**Source records**
--- --- ---

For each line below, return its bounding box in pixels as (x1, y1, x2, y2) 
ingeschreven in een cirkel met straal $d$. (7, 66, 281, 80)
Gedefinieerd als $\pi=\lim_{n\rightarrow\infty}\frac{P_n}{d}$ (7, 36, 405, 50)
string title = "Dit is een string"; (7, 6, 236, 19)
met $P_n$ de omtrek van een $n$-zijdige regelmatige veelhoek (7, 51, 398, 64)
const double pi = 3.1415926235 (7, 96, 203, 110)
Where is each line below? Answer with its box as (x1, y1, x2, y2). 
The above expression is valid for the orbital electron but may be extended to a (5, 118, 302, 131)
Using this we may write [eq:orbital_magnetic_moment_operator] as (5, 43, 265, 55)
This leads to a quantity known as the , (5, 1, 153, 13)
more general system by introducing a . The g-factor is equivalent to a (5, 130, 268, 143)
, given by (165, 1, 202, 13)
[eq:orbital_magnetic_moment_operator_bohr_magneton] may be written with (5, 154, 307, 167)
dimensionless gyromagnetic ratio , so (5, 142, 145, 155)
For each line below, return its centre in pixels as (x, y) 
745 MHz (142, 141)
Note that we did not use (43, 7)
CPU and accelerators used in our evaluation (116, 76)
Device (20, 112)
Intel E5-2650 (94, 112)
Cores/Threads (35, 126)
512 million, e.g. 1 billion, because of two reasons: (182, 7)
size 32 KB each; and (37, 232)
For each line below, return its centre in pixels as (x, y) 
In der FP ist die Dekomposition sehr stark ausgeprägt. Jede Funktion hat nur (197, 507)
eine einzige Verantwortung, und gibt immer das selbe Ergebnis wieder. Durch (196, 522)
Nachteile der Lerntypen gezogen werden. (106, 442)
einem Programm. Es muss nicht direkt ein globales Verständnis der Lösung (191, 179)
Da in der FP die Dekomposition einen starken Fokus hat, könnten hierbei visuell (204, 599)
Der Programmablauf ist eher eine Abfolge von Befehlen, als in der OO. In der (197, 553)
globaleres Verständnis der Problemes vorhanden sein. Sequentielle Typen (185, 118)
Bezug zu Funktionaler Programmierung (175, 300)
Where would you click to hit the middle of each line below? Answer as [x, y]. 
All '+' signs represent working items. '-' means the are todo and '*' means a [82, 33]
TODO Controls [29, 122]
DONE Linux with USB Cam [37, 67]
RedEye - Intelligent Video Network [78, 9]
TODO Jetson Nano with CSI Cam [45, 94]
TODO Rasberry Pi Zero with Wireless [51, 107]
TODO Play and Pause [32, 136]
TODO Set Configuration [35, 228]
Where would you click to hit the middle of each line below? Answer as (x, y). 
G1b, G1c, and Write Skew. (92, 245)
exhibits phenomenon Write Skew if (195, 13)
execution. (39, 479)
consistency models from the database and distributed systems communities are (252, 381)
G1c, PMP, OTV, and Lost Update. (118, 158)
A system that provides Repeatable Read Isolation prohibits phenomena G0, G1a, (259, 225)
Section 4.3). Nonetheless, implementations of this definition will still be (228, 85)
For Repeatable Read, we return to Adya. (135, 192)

--- --- ---

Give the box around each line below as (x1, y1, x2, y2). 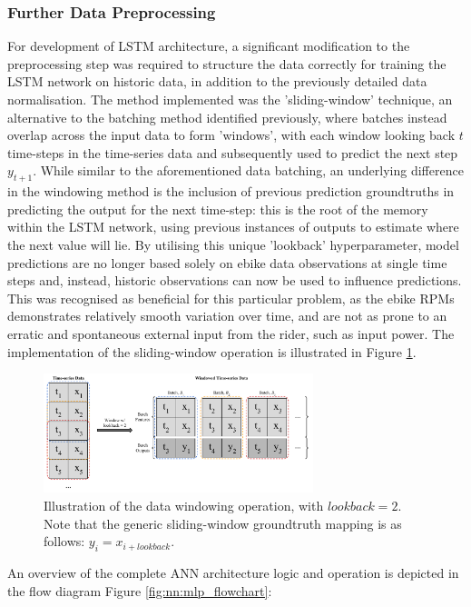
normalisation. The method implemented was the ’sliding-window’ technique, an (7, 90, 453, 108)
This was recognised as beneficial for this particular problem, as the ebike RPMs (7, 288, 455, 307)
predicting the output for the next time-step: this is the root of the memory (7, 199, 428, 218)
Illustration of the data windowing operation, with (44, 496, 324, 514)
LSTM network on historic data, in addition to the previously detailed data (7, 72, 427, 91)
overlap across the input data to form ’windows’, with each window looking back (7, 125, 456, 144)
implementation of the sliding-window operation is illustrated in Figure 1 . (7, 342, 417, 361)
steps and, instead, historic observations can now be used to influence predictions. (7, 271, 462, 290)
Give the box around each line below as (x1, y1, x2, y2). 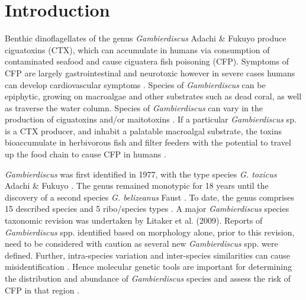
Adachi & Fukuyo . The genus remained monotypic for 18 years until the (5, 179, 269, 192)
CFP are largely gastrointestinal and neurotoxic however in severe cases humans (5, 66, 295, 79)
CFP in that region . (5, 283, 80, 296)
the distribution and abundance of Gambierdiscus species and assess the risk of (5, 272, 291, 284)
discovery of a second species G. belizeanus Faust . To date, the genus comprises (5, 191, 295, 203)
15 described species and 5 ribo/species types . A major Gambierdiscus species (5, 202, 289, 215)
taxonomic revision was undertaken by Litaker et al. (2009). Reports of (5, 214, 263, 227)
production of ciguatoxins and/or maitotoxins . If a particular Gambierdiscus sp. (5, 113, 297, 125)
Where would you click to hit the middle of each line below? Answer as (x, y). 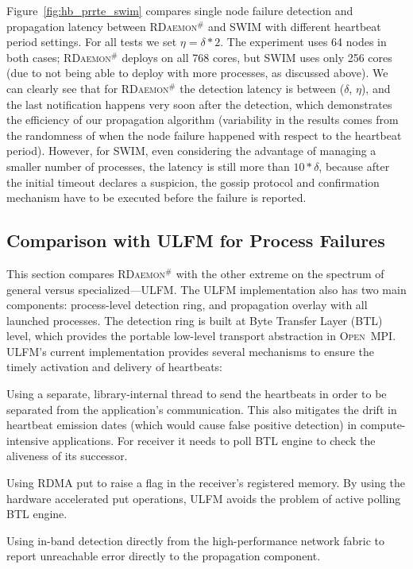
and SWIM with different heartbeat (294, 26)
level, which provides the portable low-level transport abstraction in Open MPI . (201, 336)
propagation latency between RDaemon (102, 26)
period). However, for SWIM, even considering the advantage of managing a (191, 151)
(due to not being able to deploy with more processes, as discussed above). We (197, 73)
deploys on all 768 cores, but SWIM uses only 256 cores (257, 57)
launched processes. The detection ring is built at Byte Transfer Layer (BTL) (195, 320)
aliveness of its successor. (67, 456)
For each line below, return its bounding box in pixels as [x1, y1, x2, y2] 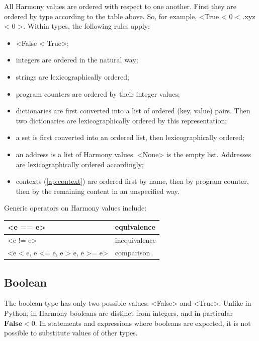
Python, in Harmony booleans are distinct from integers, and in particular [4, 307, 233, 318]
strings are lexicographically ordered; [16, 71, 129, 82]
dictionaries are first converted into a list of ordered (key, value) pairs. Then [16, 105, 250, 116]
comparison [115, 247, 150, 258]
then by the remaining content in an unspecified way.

--- --- ---

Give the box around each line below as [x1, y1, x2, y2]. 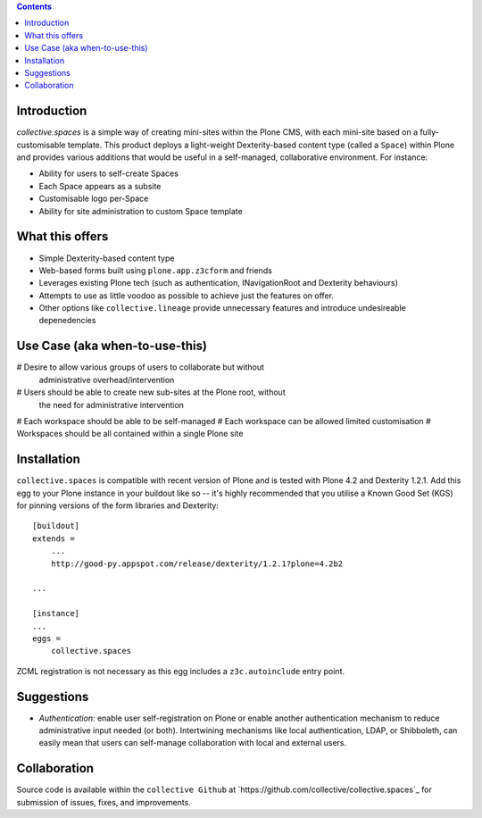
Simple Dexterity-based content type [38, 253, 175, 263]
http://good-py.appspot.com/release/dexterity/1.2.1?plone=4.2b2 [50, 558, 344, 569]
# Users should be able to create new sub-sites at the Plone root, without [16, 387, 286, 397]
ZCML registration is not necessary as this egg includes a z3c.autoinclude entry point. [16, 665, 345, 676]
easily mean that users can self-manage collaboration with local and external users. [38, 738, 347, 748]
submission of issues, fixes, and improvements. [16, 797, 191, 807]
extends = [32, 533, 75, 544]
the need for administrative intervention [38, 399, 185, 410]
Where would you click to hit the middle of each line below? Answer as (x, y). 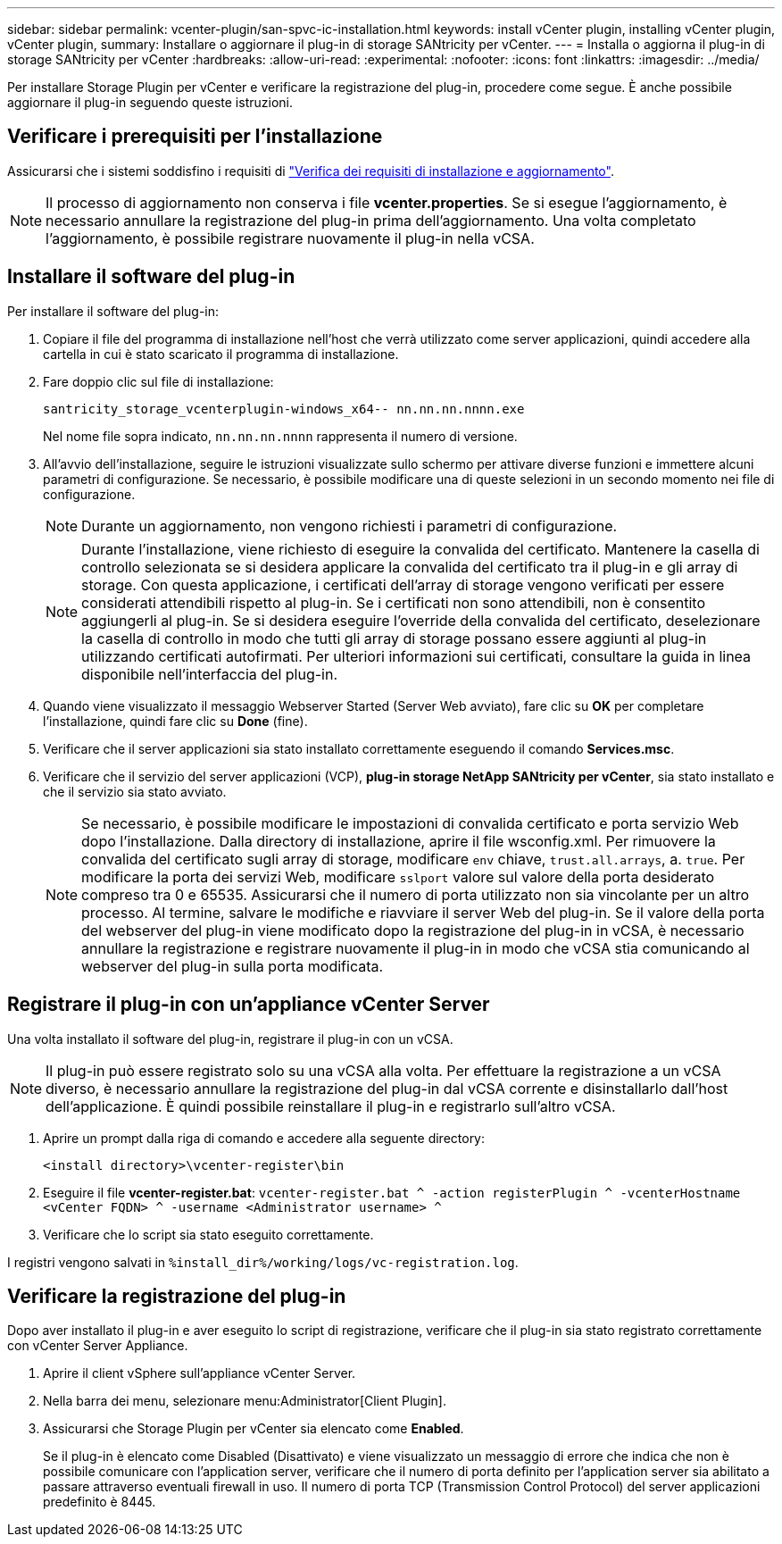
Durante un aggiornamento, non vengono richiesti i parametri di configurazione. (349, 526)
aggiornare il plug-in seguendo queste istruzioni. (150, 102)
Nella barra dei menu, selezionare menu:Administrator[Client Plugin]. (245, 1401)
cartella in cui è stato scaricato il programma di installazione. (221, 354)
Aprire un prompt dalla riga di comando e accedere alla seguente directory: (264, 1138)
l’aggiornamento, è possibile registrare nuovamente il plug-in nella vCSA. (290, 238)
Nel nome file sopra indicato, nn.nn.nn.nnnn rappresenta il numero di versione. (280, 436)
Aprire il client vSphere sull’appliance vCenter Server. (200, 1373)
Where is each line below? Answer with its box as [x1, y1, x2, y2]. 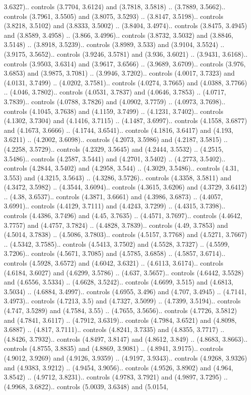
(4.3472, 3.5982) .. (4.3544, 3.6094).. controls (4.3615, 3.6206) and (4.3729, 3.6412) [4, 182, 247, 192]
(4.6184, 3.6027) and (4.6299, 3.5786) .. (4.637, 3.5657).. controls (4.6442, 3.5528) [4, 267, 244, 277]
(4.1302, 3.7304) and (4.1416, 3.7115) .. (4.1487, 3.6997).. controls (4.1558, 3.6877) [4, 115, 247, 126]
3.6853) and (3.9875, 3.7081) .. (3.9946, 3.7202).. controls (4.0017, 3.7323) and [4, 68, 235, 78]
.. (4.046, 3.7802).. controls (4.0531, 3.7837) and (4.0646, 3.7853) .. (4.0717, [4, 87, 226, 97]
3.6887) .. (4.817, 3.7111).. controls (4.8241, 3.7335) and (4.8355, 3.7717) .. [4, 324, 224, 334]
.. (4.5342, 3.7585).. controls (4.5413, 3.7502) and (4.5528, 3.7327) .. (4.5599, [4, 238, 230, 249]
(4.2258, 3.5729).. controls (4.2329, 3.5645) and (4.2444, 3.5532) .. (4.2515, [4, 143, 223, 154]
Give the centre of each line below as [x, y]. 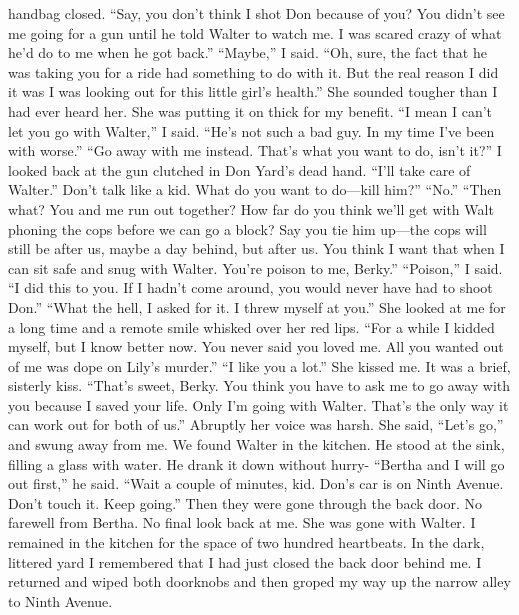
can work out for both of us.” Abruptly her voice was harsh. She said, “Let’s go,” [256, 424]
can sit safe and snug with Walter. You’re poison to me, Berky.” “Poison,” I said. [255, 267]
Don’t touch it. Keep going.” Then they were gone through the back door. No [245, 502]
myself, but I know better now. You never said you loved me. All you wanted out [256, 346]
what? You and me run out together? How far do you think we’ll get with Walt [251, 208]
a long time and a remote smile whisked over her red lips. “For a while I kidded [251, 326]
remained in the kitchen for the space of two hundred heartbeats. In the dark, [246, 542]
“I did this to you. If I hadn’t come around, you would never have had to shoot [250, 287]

--- --- ---

**What you should do**
Starting at the line that contains "exhibits phenomenon Write Skew if (195, 13)" and stopping after the line that contains "For Repeatable Read, we", write out every line exactly as it appears above, and no other line.

**Expected answer**
exhibits phenomenon Write Skew if (195, 13)
execution. (39, 479)
consistency models from the database and distributed systems communities are (252, 381)
G1c, PMP, OTV, and Lost Update. (118, 158)
A system that provides Repeatable Read Isolation prohibits phenomena G0, G1a, (259, 225)
Section 4.3). Nonetheless, implementations of this definition will still be (228, 85)
For Repeatable Read, we return to Adya. (135, 192)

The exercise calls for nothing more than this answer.